I’ve attached an image that shows what I call fracture lines along surfaces joined after conversion from SubD to NURBS. These little hairline fractures appear. I have the mesh resolution pegged out so that’s not the issue. Has anyone else run into this issue. Thanks in advance…
If you enlarge the image you can clearly see the white hairlines that the green arrows are pointing to…at least on my screen…you have to enlarge the image…thanks for the feedback however.
Hi, thanks for getting back. I have the mesh at full resolution and when I render with the latest Rhino render at full resolution and fine detail in rendering mode, I get this. And yes, you are correct, these “fracture lines” appear at the Nurbs surface junctures after converting from SubD to Nurbs.
That being said, I can take care of them post process in PS, but, this is something that I thought I’d bring up to the community and the folks at McNeel… It definitely is not a show stopper.

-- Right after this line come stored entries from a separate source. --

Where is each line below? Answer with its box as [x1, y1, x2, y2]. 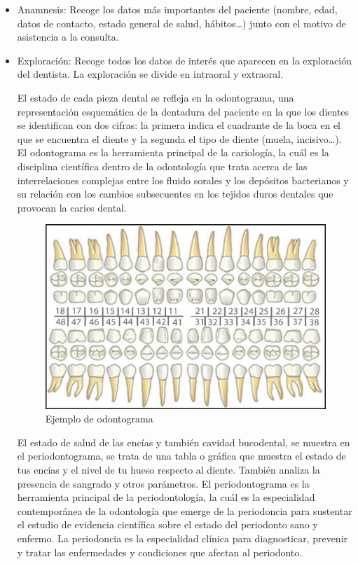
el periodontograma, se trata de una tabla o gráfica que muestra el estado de [17, 448, 346, 463]
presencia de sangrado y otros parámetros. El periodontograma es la [17, 476, 310, 490]
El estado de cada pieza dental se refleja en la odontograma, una [17, 90, 294, 104]
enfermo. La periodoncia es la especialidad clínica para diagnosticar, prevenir [17, 531, 348, 546]
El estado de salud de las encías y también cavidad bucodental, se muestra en [17, 434, 350, 449]
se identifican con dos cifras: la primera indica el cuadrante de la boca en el [17, 118, 340, 132]
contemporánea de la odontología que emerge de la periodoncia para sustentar [17, 503, 352, 518]
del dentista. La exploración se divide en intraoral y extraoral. [17, 67, 284, 81]

If you can share the file with us for investigation that’d be great. If you don’t want to share it publicly use our upload tool - my email address is prefilled, but please paste a link to this topic in the comments section so I know what it relates to. I get notified automatically when the upload is complete.
No, please re-upload by clicking again on the upload link. I think that if you uploaded your file, then went back in navigation history to upload your screenshot it overwrote the ZIP file. Just re-upload and I’ll have a look. Even 100MB should not be a problem.

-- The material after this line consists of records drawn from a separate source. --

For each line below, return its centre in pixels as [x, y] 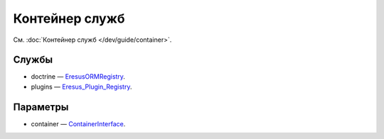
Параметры [41, 107]
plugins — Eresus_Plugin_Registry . [81, 87]
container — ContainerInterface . [78, 123]
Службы [33, 60]
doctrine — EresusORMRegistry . [78, 77]

@Jim_Girard I received your file. I think you need to uncheck the Jagged Seams option in meshing settings.
That said I think the patches don’t align up nicely. I have not enough surfacing prowess to be able to tell what exactly is wrong, but it just looks a bit weird in places. I’ll ask @theoutside to have a look at your file to see why the patches behave as they do.
It worked, jagged edges were the culprit. Still getting used to Rhino 8. You know Kyle, a couple of things I miss from TSplines
Being able to conform a round opening on the sub d to a circle curve like TSplines used to do…see illustration below.
Being able to sub divide part of the sub D object more than another part of the sub d. TSplines would let you define a big small areas due to this capability.
Is this something that the McNeel team would look at as an improvement to an already fantastic program? It’s on my wish list… ha ha.
Again, thanks for your help on this…getting rid of jagged edges did the trick…Have a great weekend Kyle.
Thanks Kyle…I’ll try it out…mind you, I’m not complaining, I am blown away by Rhino 8 on the Mac Platform vs. Rhino 5 on the Windows platform… I had no idea Rhino 8 had come so far. The rendering is flawless and Sub D is sweet…I’m so glad I finally made the jump
That being said, your tutorials and demos were so helpful. I especially like how you don’t pre rehearse your tutorials, but by encountering problems in the demo, you present it like we would experience it… by solving problems to get the effect we want. I do appreciate them a lot.
Also, thanks for getting back to me on these questions…helps a lot.